DATA EXTRACTS below:

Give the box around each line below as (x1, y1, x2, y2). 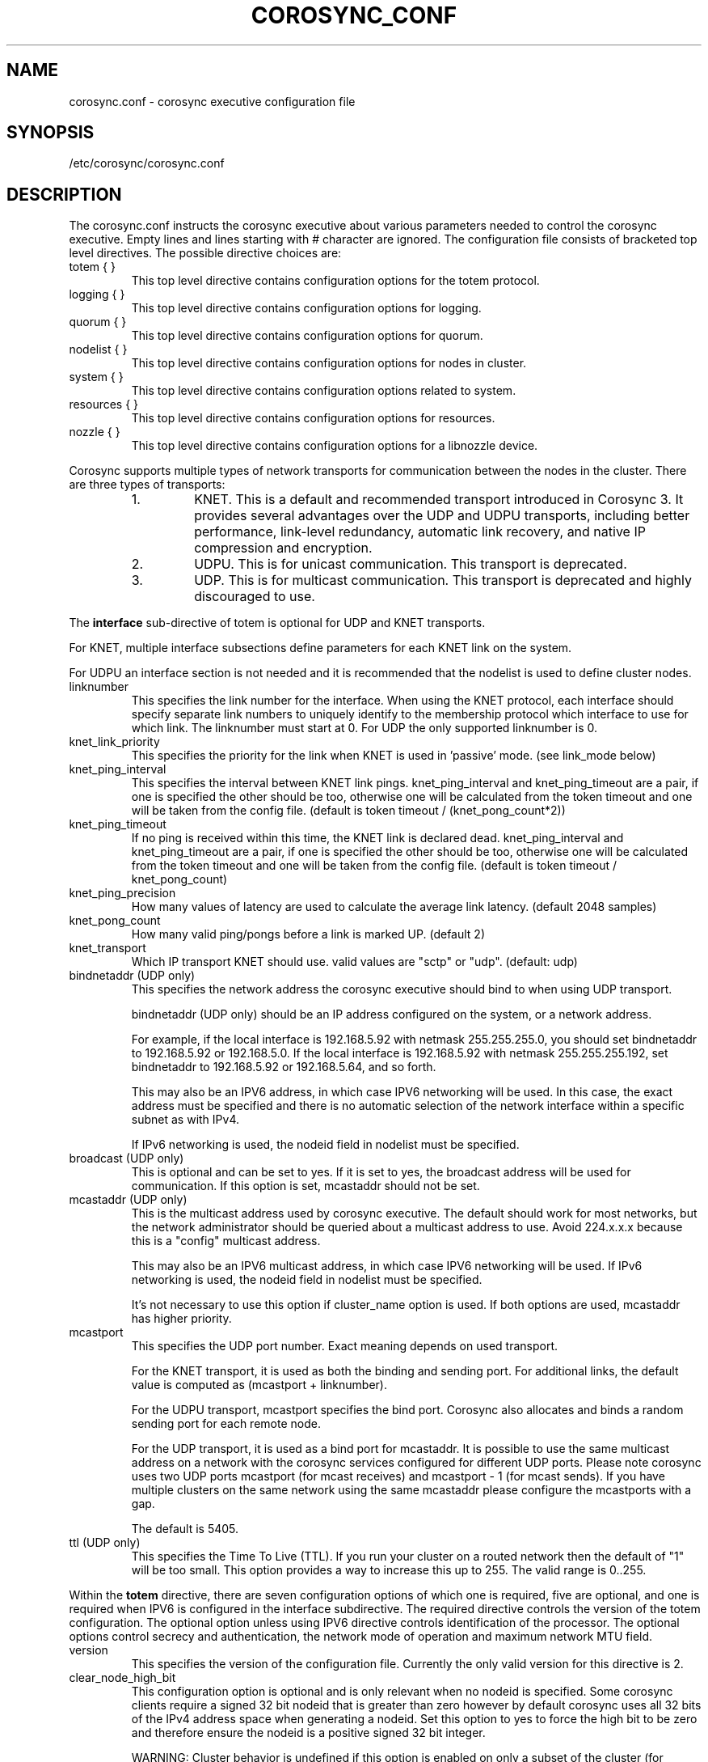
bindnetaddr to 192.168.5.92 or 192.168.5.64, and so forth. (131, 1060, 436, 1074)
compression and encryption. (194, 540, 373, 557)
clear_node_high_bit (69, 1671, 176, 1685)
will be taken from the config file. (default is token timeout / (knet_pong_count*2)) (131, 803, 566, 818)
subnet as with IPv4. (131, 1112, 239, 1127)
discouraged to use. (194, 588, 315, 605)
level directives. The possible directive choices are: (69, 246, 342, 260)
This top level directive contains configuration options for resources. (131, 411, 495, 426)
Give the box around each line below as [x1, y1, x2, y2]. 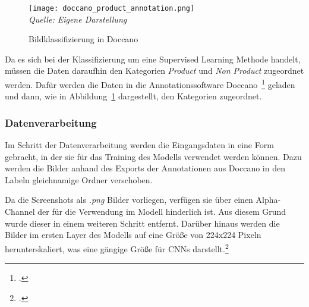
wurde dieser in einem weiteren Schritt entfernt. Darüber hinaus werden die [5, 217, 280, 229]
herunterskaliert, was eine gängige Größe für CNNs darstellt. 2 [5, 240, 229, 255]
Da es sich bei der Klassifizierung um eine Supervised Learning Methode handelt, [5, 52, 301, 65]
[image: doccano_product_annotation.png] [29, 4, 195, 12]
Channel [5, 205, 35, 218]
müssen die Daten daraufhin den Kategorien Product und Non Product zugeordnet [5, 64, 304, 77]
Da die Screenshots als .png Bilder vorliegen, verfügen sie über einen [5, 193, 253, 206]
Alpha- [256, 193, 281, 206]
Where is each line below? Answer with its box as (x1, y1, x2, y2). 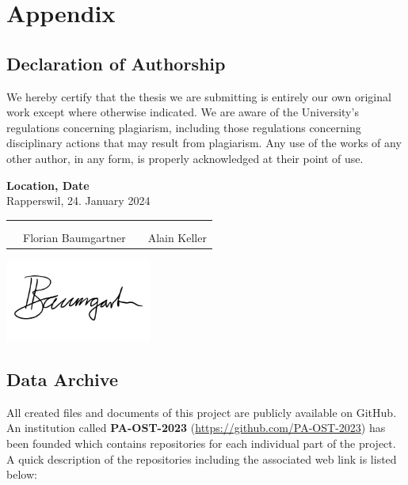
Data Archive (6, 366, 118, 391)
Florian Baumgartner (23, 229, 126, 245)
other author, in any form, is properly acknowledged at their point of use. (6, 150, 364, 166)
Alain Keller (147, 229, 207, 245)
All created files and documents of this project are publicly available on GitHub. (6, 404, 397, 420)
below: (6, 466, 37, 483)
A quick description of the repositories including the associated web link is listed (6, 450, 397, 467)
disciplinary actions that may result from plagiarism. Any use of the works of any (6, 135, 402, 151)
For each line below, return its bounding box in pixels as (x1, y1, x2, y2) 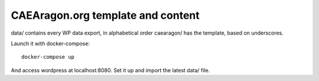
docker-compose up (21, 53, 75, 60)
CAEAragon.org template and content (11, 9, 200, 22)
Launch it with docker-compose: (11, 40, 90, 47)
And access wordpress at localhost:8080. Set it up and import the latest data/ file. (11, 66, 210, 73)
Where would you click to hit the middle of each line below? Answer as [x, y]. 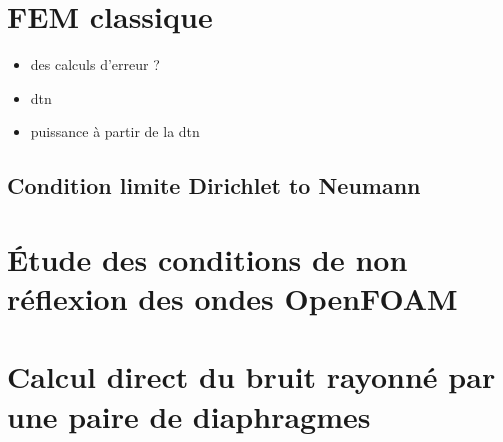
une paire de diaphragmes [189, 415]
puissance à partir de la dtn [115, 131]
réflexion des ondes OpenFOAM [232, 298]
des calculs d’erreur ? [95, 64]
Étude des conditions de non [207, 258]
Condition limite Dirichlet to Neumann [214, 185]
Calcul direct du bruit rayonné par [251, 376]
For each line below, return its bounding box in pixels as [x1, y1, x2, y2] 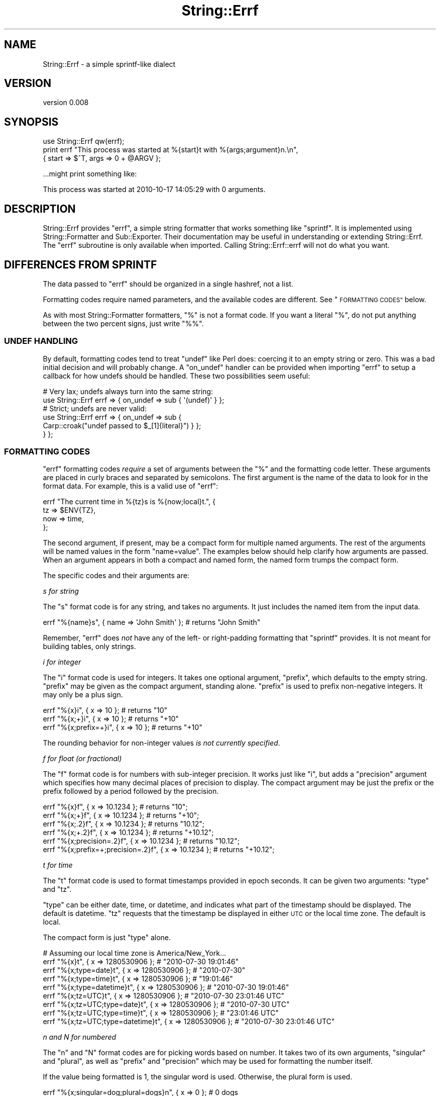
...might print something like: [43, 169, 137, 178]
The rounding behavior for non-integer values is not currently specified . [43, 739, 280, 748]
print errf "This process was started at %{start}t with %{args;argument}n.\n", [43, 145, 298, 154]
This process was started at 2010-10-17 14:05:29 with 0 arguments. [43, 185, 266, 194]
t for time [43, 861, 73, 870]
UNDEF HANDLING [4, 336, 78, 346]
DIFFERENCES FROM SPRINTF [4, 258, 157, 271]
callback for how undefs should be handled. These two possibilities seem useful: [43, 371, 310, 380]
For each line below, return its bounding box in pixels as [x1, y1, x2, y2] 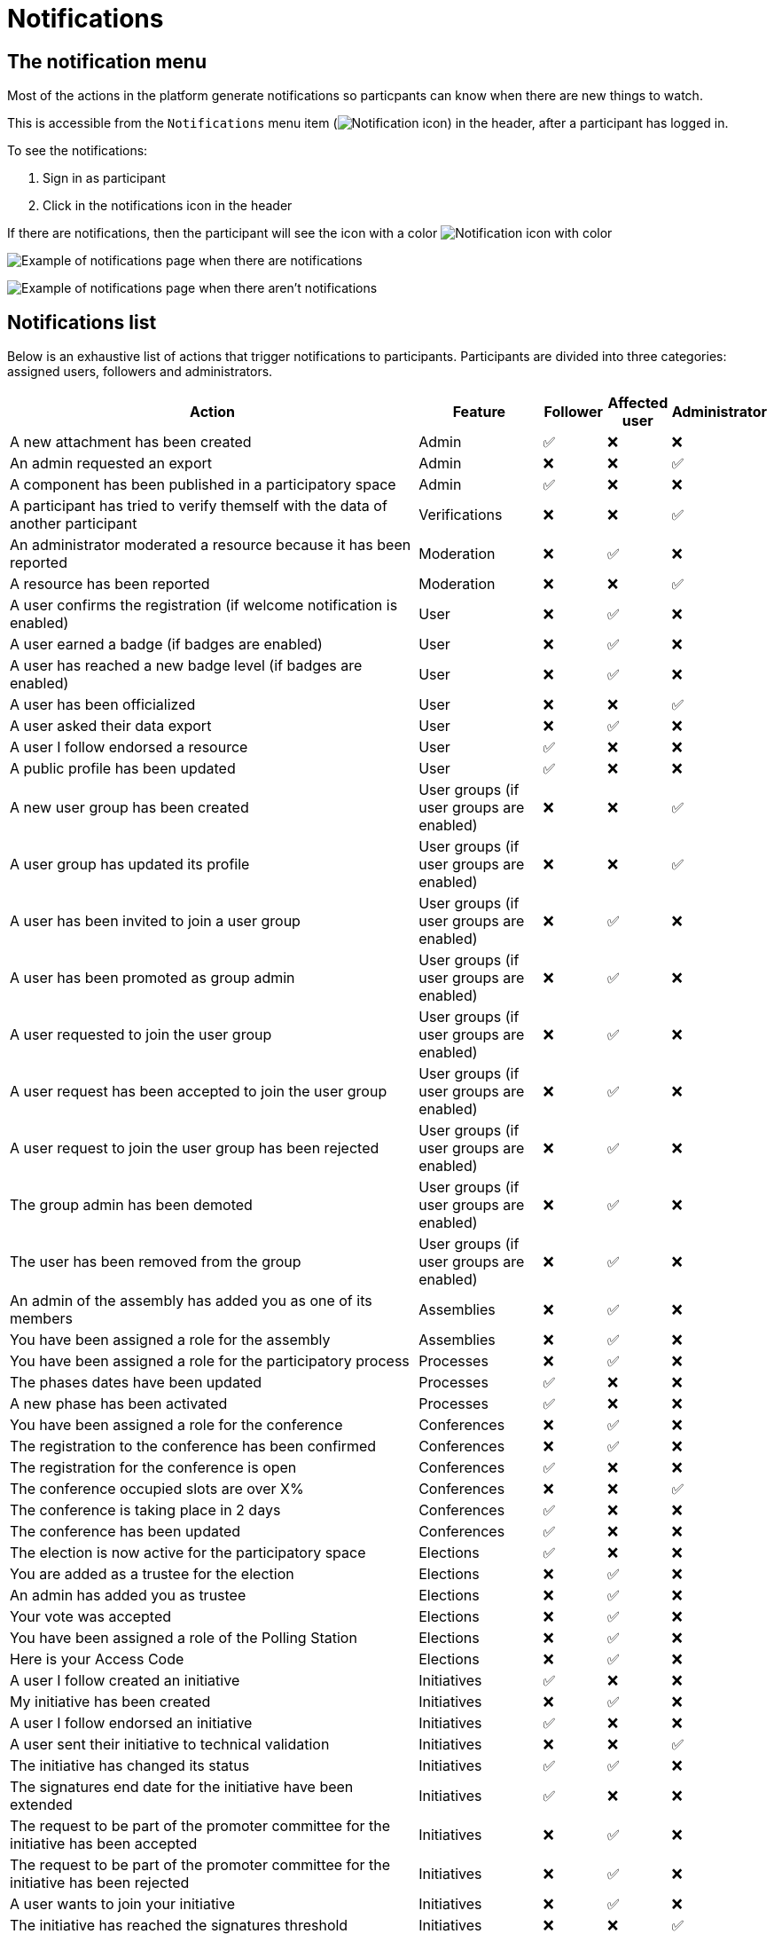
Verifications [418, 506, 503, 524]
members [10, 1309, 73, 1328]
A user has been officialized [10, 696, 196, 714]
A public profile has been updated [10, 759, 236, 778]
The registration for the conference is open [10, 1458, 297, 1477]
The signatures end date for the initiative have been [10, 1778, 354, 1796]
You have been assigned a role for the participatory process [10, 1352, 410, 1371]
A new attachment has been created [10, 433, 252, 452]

End of DATA EXTRACTS.

Search the entries above for "started". Show every line that has it.

print errf "This process was started at %{start}t with %{args;argument}n.\n", [43, 145, 298, 154]
This process was started at 2010-10-17 14:05:29 with 0 arguments. [43, 185, 266, 194]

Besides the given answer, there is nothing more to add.